- Location: South Park, Seattle, Washington, U.S.
- Date: July 19, 2009
- Attack type: Murder; rape; stabbing;
- Deaths: 1
- Injured: 1
- Verdict: Guilty
- Convictions: Aggravated murder; attempted first-degree murder; first-degree rape; first-degree burglary;
- Convicted: Isaiah Kalebu (life imprisonment without the possibility of parole)

= 2009 South Park attacks =

Murder and rape case in Washington

On July 19, 2009, Isaiah Kalebu broke into the house of Teresa Butz and Jennifer Hopper in South Park, Seattle and raped and stabbed them. Butz died from her injuries while Hopper lived. Kalebu was found guilty of aggravated murder, attempted murder, and rape, and was sentenced to life imprisonment without the possibility of parole. The case is the subject of the 2012 Pulitzer Prize for Feature Writing work, The Bravest Woman in Seattle.

== Background ==
=== Victims ===
Teresa Butz (October 1969 – July 19, 2009) was originally from St. Louis, Missouri, and had 10 siblings, including actor Norbert Leo Butz. She studied at the University of Missouri–St. Louis, where she graduated with a degree in business. She moved to Seattle in the 1990s.
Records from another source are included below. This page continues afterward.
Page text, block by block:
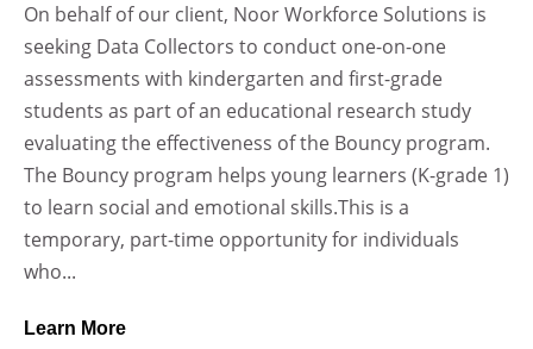
On behalf of our client, Noor Workforce Solutions is
seeking Data Collectors to conduct one-on-one
assessments with kindergarten and first-grade
students as part of an educational research study
evaluating the effectiveness of the Bouncy program.
The Bouncy program helps young learners (K-grade 1)
to learn social and emotional skills.This is a
temporary, part-time opportunity for individuals
who...
Learn More
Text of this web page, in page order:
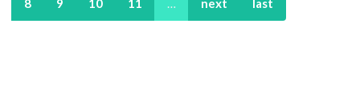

She was in a same-sex relationship with Jennifer Hopper. The couple were planning to get married and scheduled a trip to Barcelona for Butz's 40th birthday in October.

=== Perpetrator ===
Isaiah Kalebu was 23 years old at the time of the attacks and had a history with mental illness. He was previously charged with felony harassment after he made threats of killing his mother. Judge Brian Gain let Kalebu out on no bail in August 2008. Six days prior to the attacks, a prosecutor suggested that Kalebu be imprisoned again due to him being a suspect in an arson attack; Gain rejected the request. He did not know Butz or Hopper prior to attacking them.

== Attack ==
On July 19, 2009, Isaiah Kalebu entered the house of Teresa Butz, 39, and Jennifer Hopper, 36 in South Park, Seattle, through an open bathroom window. He raped and cut the women for two hours. He told them he would not harm them if they complied, which was false.

Butz threw a table at the window, breaking it, and jumped out and onto the street to seek help at around 3:00 am. She died on the street, covered in blood. Hopper was hospitalized at the Harborview Medical Center.

== Arrest and trial ==
Police released surveillance footage of Kalebu committing an unrelated burglary with his dog in an attempt to locate him. A bus driver saw him with the dog and called the police at Magnuson Park. Isaiah Kalebu was arrested on July 24, 2009, and he was positively connected to the crime through DNA evidence left behind.

Kalebu was charged with aggravated murder, attempted murder, rape, and burglary. His bail was set at $10 million. The trial was postponed once due to Kalebu's suicide attempt. During the trial, Kalebu was restrained to a chair, cursed Judge Michael Hayden, and made homophobic comments.

On August 12, 2011, Kalebu was sentenced to life imprisonment without the possibility of parole for the aggravated murder of Butz and the attempted first-degree murder and first-degree rape of Hopper. He was also found guilty for first-degree burglary. He is imprisoned in Clallam Bay Corrections Center.

== In media ==
- Eli Sanders won the 2012 Pulitzer Prize for Feature Writing for the work The Bravest Woman in Seattle, about Hopper and the attacks.
- Sanders's book While the City Slept is about Kalebu and the lead-up to the attacks.